Clickwrap for Django and best practices for Terms of Service
Wednesday, April 14th, 2010Last night, I wrote a simple Django application for managing clickwrap legal agreements. I’m developing the artists’ submission system for the Conflux Festival’s new site (which is not yet live), and we require artists to agree to an Artist Agreement before submitting entries for the festival. Since this sort of process is relatively simple and extremely common, I decided to write a reusable app rather than just work the logic into my submissions application. (I took a quick look around and as far as I can tell nobody else has put out an application for this purpose, but I may be wrong and if I am you should tell me in the comments.)

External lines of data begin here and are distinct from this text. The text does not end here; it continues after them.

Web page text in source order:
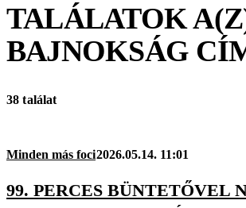
TALÁLATOK
BAJNOKSÁG
38 találat
Minden más foci2026.05.14. 11:01
99. PERCES BÜNTETŐVEL
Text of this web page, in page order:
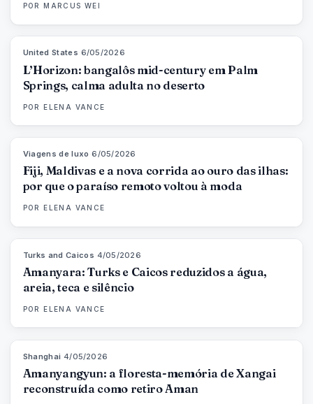
POR MARCUS WEI
United States 6/05/2026
L’Horizon: bangalôs mid-century em Palm
Springs, calma adulta no deserto
POR ELENA VANCE
Viagens de luxo ·6/05/2026
Fiji, Maldivas e a nova corrida ao ouro das ilhas:
por que o paraíso remoto voltou à moda
POR ELENA VANCE
Turks and Caicos 4/05/2026
Amanyara: Turks e Caicos reduzidos a água,
areia, teca e silêncio
POR ELENA VANCE
Shanghai ·4/05/2026
Amanyangyun: a floresta-memória de Xangai
reconstruída como retiro Aman
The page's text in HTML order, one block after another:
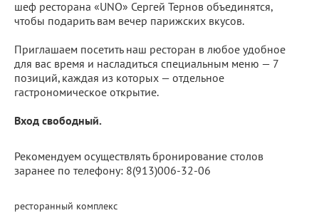
шеф ресторана «UNO» Сергей Тернов объединятся,
чтобы подарить вам вечер парижских вкусов.
Приглашаем посетить наш ресторан в любое удобное
для вас время и насладиться специальным меню — 7
позиций, каждая из которых — отдельное
гастрономическое открытие.
Вход свободный.
Рекомендуем осуществлять бронирование столов
заранее по телефону: 8(913)006-32-06
ресторанный комплекс
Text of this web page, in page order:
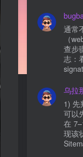
立刻
页、
装个
一秒切回
批更
能帮
通常
（
查步骤：
志：
全插件） 检查是否启
口
看服
导致回调
json
关文档配置）
合并压缩
乌拉
1) 先
可以
在
现该

The goals for this application are/were roughly:
- Give developers an easy way to check whether a user has agreed to a particular agreement when the user accesses a view. I decided the best way to do this was through a decorator, like so:
@requires_agreement('terms_of_service')
def any_old_view(request):
...
- Keep versions of each agreement and record users’ agreement to each, so that the site maintainers have a log of which terms bound a user at which date, and the decorator above can determine whether the user has signed the *latest* version of the agreement.
I implemented both of the above features in version 0.1. What I want to do next is build in a feature I think is best practice for any site that maintains terms of service or a privacy policy:
- When a user is asked to agree to an updated version of an agreement that user has already signed, display a diff of the old form and the current one so that the user can easily see what’s changed.

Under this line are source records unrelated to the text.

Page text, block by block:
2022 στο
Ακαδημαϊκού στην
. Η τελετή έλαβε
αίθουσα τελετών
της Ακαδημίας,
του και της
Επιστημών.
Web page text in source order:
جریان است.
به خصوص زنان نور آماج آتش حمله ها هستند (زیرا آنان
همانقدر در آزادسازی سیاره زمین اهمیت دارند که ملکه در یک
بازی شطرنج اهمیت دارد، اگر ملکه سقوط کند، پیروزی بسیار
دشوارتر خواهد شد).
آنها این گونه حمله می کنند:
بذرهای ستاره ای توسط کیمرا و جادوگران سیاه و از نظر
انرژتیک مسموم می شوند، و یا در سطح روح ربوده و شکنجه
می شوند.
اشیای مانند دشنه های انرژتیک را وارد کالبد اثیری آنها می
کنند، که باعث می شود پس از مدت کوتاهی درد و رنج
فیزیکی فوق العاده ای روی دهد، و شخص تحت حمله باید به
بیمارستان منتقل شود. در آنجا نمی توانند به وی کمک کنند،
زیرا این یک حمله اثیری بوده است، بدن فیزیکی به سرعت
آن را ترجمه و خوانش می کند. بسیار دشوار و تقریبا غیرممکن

If you don’t do this, and your site gets big enough, EFF will do it for you. In my opinion, it’s a matter of fundamental respect for users — if you reserve the right in your ToS to make periodic changes to the agreement (and there are good reasons to do this), you should give your users clear notice of those changes.

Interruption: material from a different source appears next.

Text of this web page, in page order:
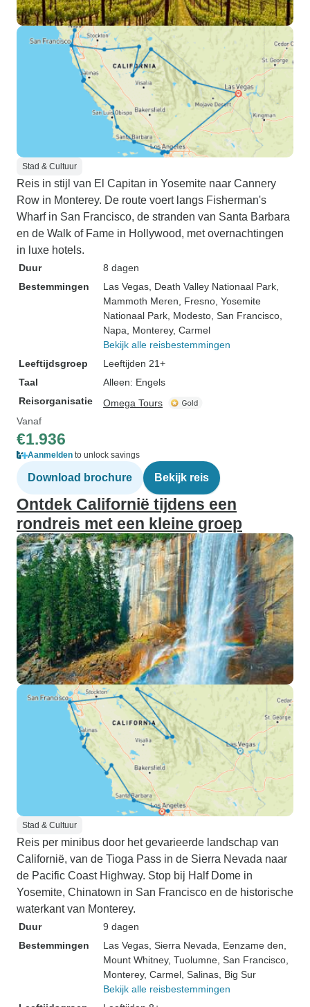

Unfortunately, the most common practice is to change the terms silently and leave users to seek out a tiny link in the footer if they want to find the current terms. Another common, far better practice is to display the new terms upon the user’s first login to the site after the new terms become active. But few (edit: very few) users read the original terms, much less remember them, so even upon a careful read-through they may have no idea what’s changed. By giving users a diff of the old and new terms, a site makes itself accountable to and builds goodwill with its users. It may also strengthen the legal effect of its terms by giving users actual notice (although courts have been all too ready to enforce online agreements with little to no notice).